# Help with 2008 Sentra



## Paradox (Mar 10, 2009)

Hey guys!

My friend has a '08 Nissan Sentra and he told me

"a few days ago I parked on congress and when I came back, some bastard had detached my right side window mirror

as far as i can tell, nothing is broke or torn, it's just detached

i tried reattaching it but it's still kinda loose"

"it's as if you just pull the window off

but

it's attached at the bottom"

"i reattached it as best as possible so

it's near it's original shape

but it's just like loose now

imagine the mirror just hanging from the bottom

like something dropped from the top and broke it and it's just hanging from the bottom"

What do you think he should do?

his car is leased too.


----------



## Faja (Aug 31, 2009)

Sounds like the top tabs are broken or not attaching correctly. Check the FSM on how to attach mirror to assembly. You have to insert the upper part first (holding the mirror at an angle) and then then press down on the lower half till it catches in the bottom tabs.


----------



## vrefron (Dec 18, 2007)

These mirrors attach with suds, not tabs. If it's off, it's likely broken.


----------



## jdg (Aug 27, 2009)

vrefron said:


> These mirrors attach with suds, not tabs.
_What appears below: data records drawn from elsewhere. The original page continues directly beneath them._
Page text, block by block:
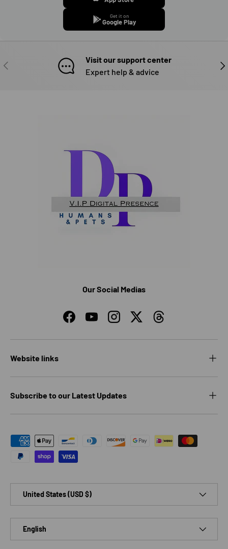
Get it on
Google Play
PREVIOUS
Visit our support center
Expert help & advice
Our Social Medias
FacebookYouTubeInstagramTwitterThreads
Website links
Subscribe to our Latest Updates
Payment methods accepted
United States (USD $)
English
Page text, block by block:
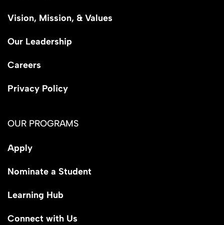
Vision, Mission, & Values
Our Leadership
Careers
Privacy Policy
OUR PROGRAMS
Apply
Nominate a Student
Learning Hub
Connect with Us
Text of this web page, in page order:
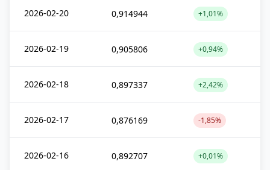
2026-02-20 0,914944 +1,01%
2026-02-19 0,905806 +0,94%
2026-02-18 0,897337 +2,42%
2026-02-17 0,876169 -1,85%
2026-02-16 0,892707 +0,01%
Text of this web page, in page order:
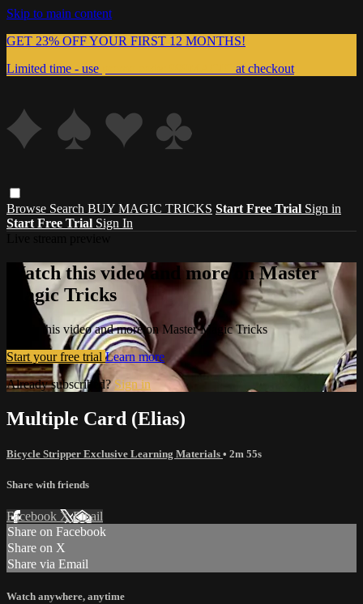
Skip to main content
GET 23% OFF YOUR FIRST 12 MONTHS!
Limited time - use
at checkout
Browse Search BUY MAGIC TRICKS Start Free Trial Sign in
Start Free Trial Sign In
Watch this video and more on Master
Magic Tricks
Watch this video and more on Master Magic Tricks
Start your free trial Learn more
Already subscribed?Sign in
Multiple Card (Elias)
Bicycle Stripper Exclusive Learning Materials • 2m 55s
Share with friends
Facebook XEmail
Share on Facebook
Share on X
Share via Email
Watch anywhere, anytime
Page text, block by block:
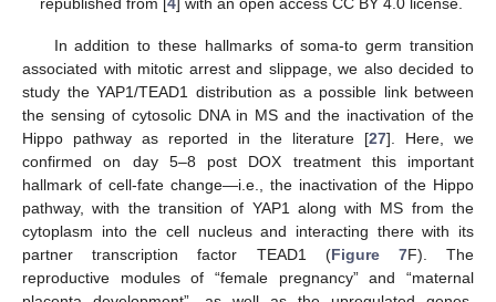
In addition to these hallmarks of soma-to germ transition
associated with mitotic arrest and slippage, we also decided to
study the YAP1/TEAD1 distribution as a possible link between
the sensing of cytosolic DNA in MS and the inactivation of the
Hippo pathway as reported in the literature [27]. Here, we
confirmed on day 5–8 post DOX treatment this important
hallmark of cell-fate change—i.e., the inactivation of the Hippo
pathway, with the transition of YAP1 along with MS from the
cytoplasm into the cell nucleus and interacting there with its
partner transcription factor TEAD1 (Figure 7F). The
reproductive modules of “female pregnancy” and “maternal
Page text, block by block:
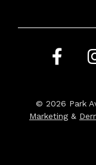
© 2026 Park
Marketing &
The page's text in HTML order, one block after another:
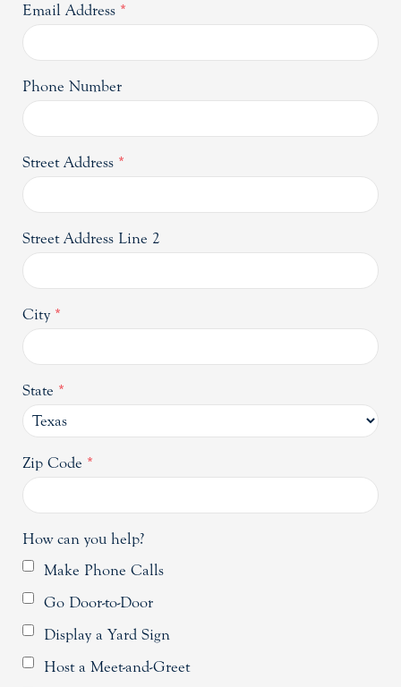
Email Address *
Phone Number
Street Address *
Street Address Line 2
City *
State *
Zip Code *
How can you help?
Make Phone Calls
Go Door-to-Door
Display a Yard Sign
Host a Meet-and-Greet
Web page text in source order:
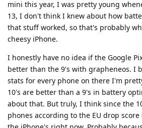
mini this year, I was pretty young
13, I don't think I knew about how
that stuff worked, so that's probably
cheesy iPhone.
I honestly have no idea if the Google
better than the 9's with grapheneos. I
stats for every phone on there I'm
10's are better than a 9's in battery
about that. But truly, I think since the
phones according to the EU drop
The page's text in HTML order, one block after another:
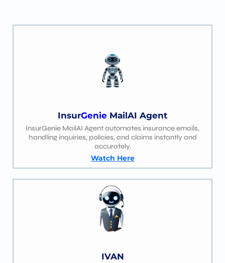
InsurGenie MailAI Agent
InsurGenie MailAI Agent automates insurance emails,
handling inquiries, policies, and claims instantly and
accurately.
Watch Here
IVAN
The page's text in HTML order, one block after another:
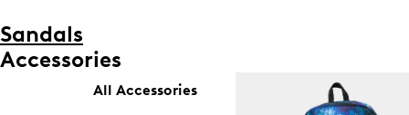
Sandals
Accessories
All Accessories
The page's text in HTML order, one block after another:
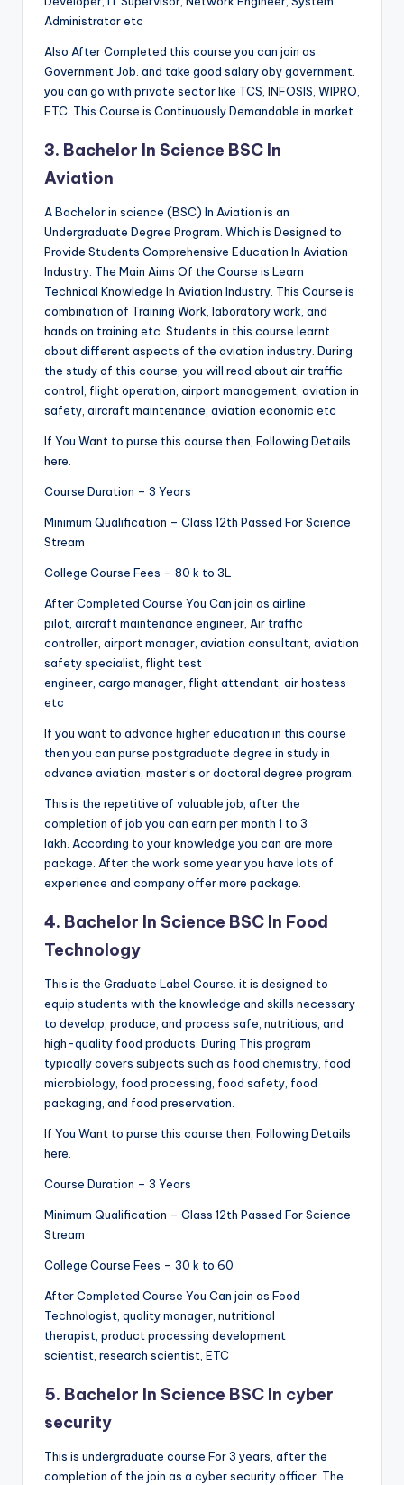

*SUDS*!!! I want some of that :givebeer:


----------



## Faja (Aug 31, 2009)

jdgrotte said:


> *SUDS*!!! I want some of that :givebeer:


LOL... I knew he meant "studs". 

My bad vrefron, I thought he was talking about the actual glass portion of the mirror not sitting right in the mirror assembly. After reading the post again it looks like he's talking about the whole assembly not sitting properly on the door so your answer seems more appropriate.

Now for some more "suds" :givebeer:


----------



## vrefron (Dec 18, 2007)

I meant he just needs to soap the whole bitch down and it'll be ok.


----------



## jdg (Aug 27, 2009)

Paradox said:


> My friend has a '08 Nissan Sentra and he told me
> "a few days ago I parked on congress and when I came back, some bastard had detached my right side window mirror................................
> 
> *his car is leased too*.


So turn it into insurance. If it's leased, it's insured, that's what it's there for.


----------